Дед прошелся вдоль стола, за которым рассаживались гости, нырнул в соседнюю комнату и тут же каким-то обновленным появился оттуда. Степенный, с выражением смешного торжества на лице прошел к своему месту за столом и сейчас же в соседней комнате неожиданно грянула гармонь, и ей жалобно стала вторить скрипка. Дед просиял, выжидающе вскинул вверх голову и чуть прикрыл глаза. Через минуту в нашу комнату внесли сидевшего на стуле безногого гармониста. А за ним вошел худенький, болезненный мальчик лет тринадцати, со скрипкой. Гармониста несли, а он продолжал играть, заглушая свою не очень звонкую гармонь выкриками:
Из сотен тысяч батарей
За слезы наших матерей,
За нашу Родину – огонь, огонь!
Его поднесли прямо к столу, где сидели Дед и Василий Афанасьевич.
– Молодец, Иван… – похвалил его, как ребенка, Дед, даже дотронулся рукой до крупной лысеющей головы гармониста.
У председателя была странная привычка гладить по голове взрослых, как детей.
Мальчик со скрипкой стоял здесь же, за спиной у гармониста. Долговязый, с длинными руками и такими же пальцами-спичками, он растерянно оглядывал комнату, немножко щурясь, точно шагнул из темноты на свет. Меня поразили его глаза, васильково-голубые, чуть испуганные, но глубокие и прозрачные.
Чуть позже я заметил, что те же глаза и у гармониста. Мальчик – его сын. Ничего, кроме этих родниковых глаз, в них не было схожего. Гармонист удивительно напоминал краба. Лобастый, с большими залысинами, красный от выпитой браги, он обнимал своими руками-клешнями гармонь.
Мальчик был застенчивый, скромный. Смущение и скованность не давали ему попасть в такт игры гармониста. Он то нервно бил смычком по струнам скрипки, то замирал, ожидая нужной паузы, чтобы вступить в игру. Отец не обращал никакого внимания на игру сына. Он смотрел только на Деда.
Тот чуть приметно кивнул ему головой, и Иван резко оборвал игру. Скрипка запоздало пиликнула и тоже смолкла.
Дед поднялся, расслабленно постукивая вилкой по графину. Не дождавшись, пока все затихнут, начал.
– Я уже старый человек – седьмой десяток топчу траву. Если по-хорошему – давно надо на покой. Всякое было в моей жизни, и всякое я видел. Но такого… – Он повысил голос и как будто подтянулся на носках, чтобы лучше всех видеть. – Но такого в моей жизни еще не было. Запомните этот день. Он не такой, как все. Сегодня еще раз родился наш колхоз. Гитлер порушил его, все разорил, сжег, а мы с вами опять встали из мертвых. Мы не только подняли наше хозяйство, мы дали родной Красной Армии хлеб. Это понять надо…

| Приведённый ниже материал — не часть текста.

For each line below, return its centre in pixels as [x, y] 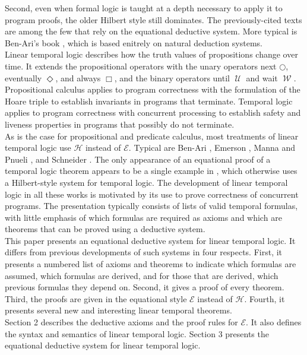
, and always [78, 77]
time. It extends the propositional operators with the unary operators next [141, 66]
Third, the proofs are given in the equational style [96, 298]
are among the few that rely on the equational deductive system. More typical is [151, 31]
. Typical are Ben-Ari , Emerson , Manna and [212, 148]
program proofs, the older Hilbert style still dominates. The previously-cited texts [153, 19]
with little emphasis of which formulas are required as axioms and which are [143, 217]
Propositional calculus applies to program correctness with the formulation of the [153, 89]

Дед умолк, подняв лицо кверху, словно хотел что-то прочесть на потолке. Он так долго молчал, судорожно подрагивая худым, поросшим щетиной кадыком, что за столом начали шептаться. Но вот серебряный клин его бороды опять уперся в тощую и плоскую грудь:
– Да, дорогие мои, это понять надо. Что было и что теперь есть… – И опять пауза. А потом уже громче: – Я бы еще сказал, да слишком грудь давит… Поднимем вот эти стаканы и закусим чем бог послал. Не бог! – вдруг крикнул он с уже высоко поднятым над столом стаканом. – Не бог! Это только поговорка такая у русского человека, а добились мы сами, этими руками.
Иван грянул все тот же марш и выпалил:
Из сотен тысяч батарей…
Стол взорвался ответным гулом, зазвенели стаканы. Глухо застучали алюминиевые ложки, а поверх этого гула и выкриков плыл басок Деда:
– Ешьте, дорогие, закусывайте, уважьте. Там еще будет горячее, – и он кивал на дверь в другую комнату, – бабы приготовили.

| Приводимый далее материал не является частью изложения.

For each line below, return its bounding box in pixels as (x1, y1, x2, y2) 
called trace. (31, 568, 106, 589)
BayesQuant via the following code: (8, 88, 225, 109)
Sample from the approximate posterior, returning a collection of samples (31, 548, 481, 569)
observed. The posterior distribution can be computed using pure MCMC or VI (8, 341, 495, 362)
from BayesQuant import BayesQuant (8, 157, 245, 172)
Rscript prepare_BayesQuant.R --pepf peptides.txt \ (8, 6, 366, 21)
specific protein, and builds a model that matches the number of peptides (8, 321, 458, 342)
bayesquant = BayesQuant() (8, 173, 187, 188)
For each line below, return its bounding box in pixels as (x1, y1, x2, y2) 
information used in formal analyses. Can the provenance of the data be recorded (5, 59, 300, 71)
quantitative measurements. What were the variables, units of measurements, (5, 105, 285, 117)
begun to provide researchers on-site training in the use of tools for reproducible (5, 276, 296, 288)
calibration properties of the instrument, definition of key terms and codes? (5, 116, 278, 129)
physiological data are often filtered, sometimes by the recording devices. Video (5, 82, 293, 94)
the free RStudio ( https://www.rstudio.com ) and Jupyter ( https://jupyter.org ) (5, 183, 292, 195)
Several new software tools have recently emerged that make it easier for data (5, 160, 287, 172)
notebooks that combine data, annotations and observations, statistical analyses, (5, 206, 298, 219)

Было смешно, зачем Дед без конца повторяет свои нелепые приглашения уважить его, закусывать. Ели все и без его приглашения, а председатель все суетливо бегал меж рядами и приглашал:
– Уважьте. Ешьте на здоровье…
Стало необыкновенно уютно и тепло. Кто-то невидимый и добрый приглушил голоса и в то же время придвинул ко мне этих людей. Комната стала меньше, люди улыбчивее, добрее. Теперь они с полуслова понимали меня, и я понимал их. Можно было даже не говорить, а только улыбаться. Вот так, как я улыбнулся Вере Харламовой, а она ответила мне той же всепонимающей улыбкой. Только чуть растянула бантик пухлых губ да сверкнула очами. И все.
Вера сидела почти напротив меня, рядом с Шуркой. Она раскраснелась, точно снизу, со стола подсвечивал ее лицо огонь винегрета и ярко-красного морса. Славка больно толкнул меня в бок:
– Чего пялишь глаза?
– Не пялю, просто смотрю.
– Только смотри в оба… – громко хохотнул он.

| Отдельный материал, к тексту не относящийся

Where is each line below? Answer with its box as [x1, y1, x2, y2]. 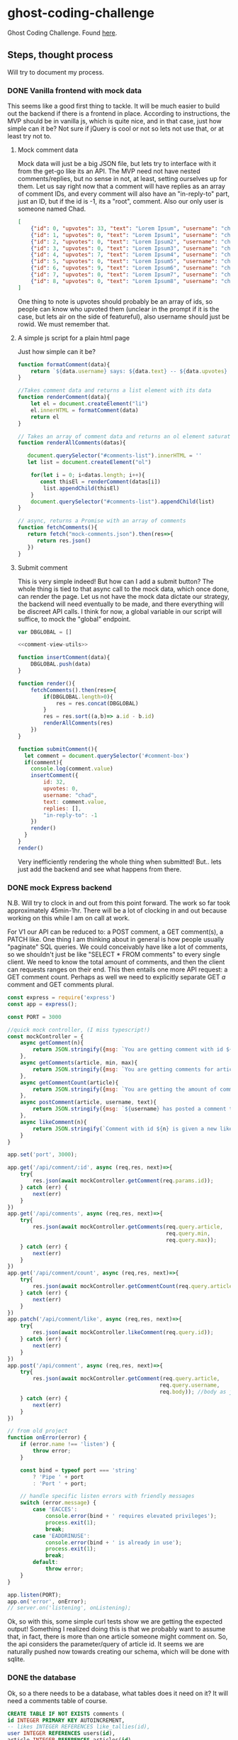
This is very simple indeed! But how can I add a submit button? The [17, 577, 214, 585]
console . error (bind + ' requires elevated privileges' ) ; [45, 1513, 217, 1520]
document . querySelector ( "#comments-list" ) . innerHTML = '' [27, 452, 203, 459]
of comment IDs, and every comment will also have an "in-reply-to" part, [17, 189, 230, 198]
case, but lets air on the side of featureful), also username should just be [17, 312, 230, 321]
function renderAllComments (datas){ [17, 439, 126, 446]
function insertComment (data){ [17, 654, 110, 661]
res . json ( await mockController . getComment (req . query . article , [33, 1375, 220, 1382]

Вера слышала его слова, но не обиделась, а засмеялась. Шурка тоже засмеялся, и мне от этого глупого смеха стало светло и так беспричинно весело, что мой смех на минуту заглушил все другие голоса.
Теперь в торце стола на Дедовом месте стоял Василий Афанасьевич. Он стучал ложкой, вымазанной в простокваше, по графину, а Дед опять пошел вдоль стола, нагибаясь к каждому. Слов Деда не слышно, но он что-то говорил, тычась клином бороды то в плечо, то в грудь собеседнику, а потом гладил его по голове и переходил к другому.
И опять толкнул меня Славка:
– Слушай ты, Василий Афанасьевич про Ваську и Халима говорит.
Я повернулся к бригадиру.
– …И Халима Викулова тоже помянем… не дожили они до сегодня. И Василия Данилыча, и за отца его Данилу Попова, что на войне…
Он постоял минуту молча, и все вдруг затихли, даже перестали жевать и греметь ложками, а потом хрипло добавил:
– Давайте, прошу…
Все ответили ему приглушенным говорком, даже шепотом, и тут же короткий сдавленный всхлип тетки Домны. Она поднялась из-за стола и метнулась в соседнюю комнату. Вслед поспешно вышли две женщины. Мне стало так невыносимо, что я перестал есть, сидел затаившись, прислушиваясь к себе. Боялся, вот-вот расплачусь, как тогда, в степи, когда вдруг понял, что Васьки уже нет.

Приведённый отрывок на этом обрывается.